2
votes

I am working on a project that uses a Microchip PIC24FJ256GA702. For several days I have been looking for an intermittent bug with some UART code. It uses an interrupt service routine (ISR) to transmit a buffer named char txBuff[] and its length int txLen.

In the main (i.e. not ISR) code I occasionally access the buffer to add bytes or to see how many bytes are left to transmit. To ensure the main code sees a clean copy of the buffer it has a critical section in the form:

Disable interrupts
Read and write 'txBuff' and its length 'txLen'
Enable interrupt

There are several ways to disable an ISR on this PIC. Including: Use the DISI instruction, or clear the GIE bit, or alter interrupt priority levels.
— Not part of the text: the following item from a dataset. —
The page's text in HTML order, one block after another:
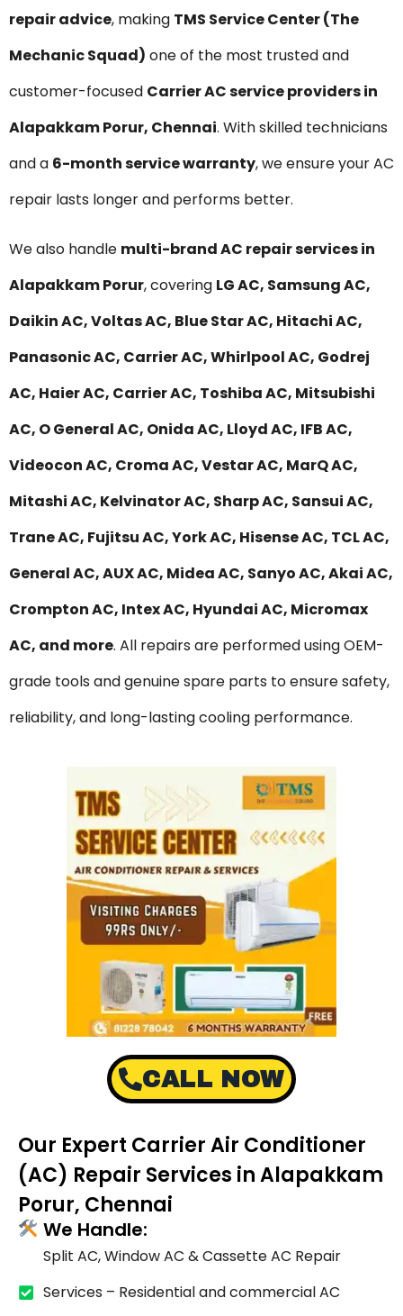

But I have chosen to clear the interrupt to enable bit of the specific interrupt bit in IECx. In this case, it is IEC1bits.U2TXIE because I am using UART2. I do this because it is easy, it does not disable unrelated interrupts, and it has always worked well in my other projects. So in C, the critical section is:

IEC1bits.U2TXIE = 0;
copyOfTxLen = txLen;
...
IEC1bits.U2TXIE = 1;

And the disassembly listing starts:

 BCLR 0x9B, #7 // disable interrupt
 MOV txLen, W1 // read txLen
...

The problem: I am now fairly certain that the ISR occasionally gets called during read txLen such that copyOfTxLen ends up being the value of txLen before the ISR was called, but the remainder of the critical section sees variables in the state they are after the ISR is called.

The question: Is my code faulty? If so how can the fault be avoided?

Some background:

  • UART is running at a high speed (250 kBaud) with a PIC24 clock of 8 MHz, a byte every 160 instructions, so the ISR is quite busy and this I think increases the chances of hitting a race condition compared to my previous projects.
  • I see dsPIC33/PIC24 Family Reference Manual / Interrupts, section 2.3.1 Note 2 says "There is one cycle delay between clearing the GIE bit and the interrupts being disabled." Now this refers to GIE, not U2TXIE and I am not sure whether it would cause a problem like I am seeing because the MOV instruction is a 2 cycle instruction. But nevertheless, it looks like a cunning way to trap unwary programmers.
  • If I try to debug it or add any debug code the already very intermittent problem goes away (feels like a race condition). I don't want to just add some NOPs without knowing exactly why I should because race conditions always bite you back unless you actually fix them.
1

1 Answers

1
votes

The code in the question is faulty. To fix it, wrap expressions intended to disable interrupts such as IEC1bits.U2TXIE = 0 in a macro like this:

__write_to_IEC(IEC1bits.U2TXIE = 0);

XC16 compiler release notes says:

__write_to_IEC(X) - a macro that wraps the expression X with an appropriate number of nop instructions to ensure that the write to the IEC register has taken effect before the program executes. For example, __write_to_IEC(IEC0bits.T1IE = 0); will not progress until the device has disabled the interrupt enable bit for T1 (Timer1).

In p24FJ256GA702.h that is provided with the XC16 compiler, the macro is defined:

#define __write_to_IEC(X) \
   ( (void)(X), \
     __builtin_nop() \
   )

So despite not being mentioned anywhere in the PIC24FJ256GA705 FAMILY datasheet or in the separate Interrupts document, it seems clear that a single NOP is required here on this PIC.

Update: I find exactly the same issue on the dsPIC33EP256MU806 (dsPIC33E family) which requires two NOP instructions.